- LISTED RECORDS -
▬▬▬▬▬▬
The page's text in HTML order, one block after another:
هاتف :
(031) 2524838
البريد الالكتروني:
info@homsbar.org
▬▬▬▬▬▬
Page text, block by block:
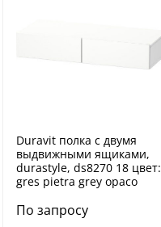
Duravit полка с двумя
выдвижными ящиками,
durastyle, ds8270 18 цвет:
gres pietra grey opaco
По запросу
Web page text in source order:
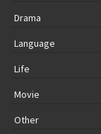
▬▬▬▬▬▬
- WHAT YOU SHOULD DO -
Take the lines above starting at the one containing "Page text, block" and ending at the one containing "Web page text", and print them again exactly, without pictures.

- ANSWER BOX -
Page text, block by block:
Duravit полка с двумя
выдвижными ящиками,
durastyle, ds8270 18 цвет:
gres pietra grey opaco
По запросу
Web page text in source order:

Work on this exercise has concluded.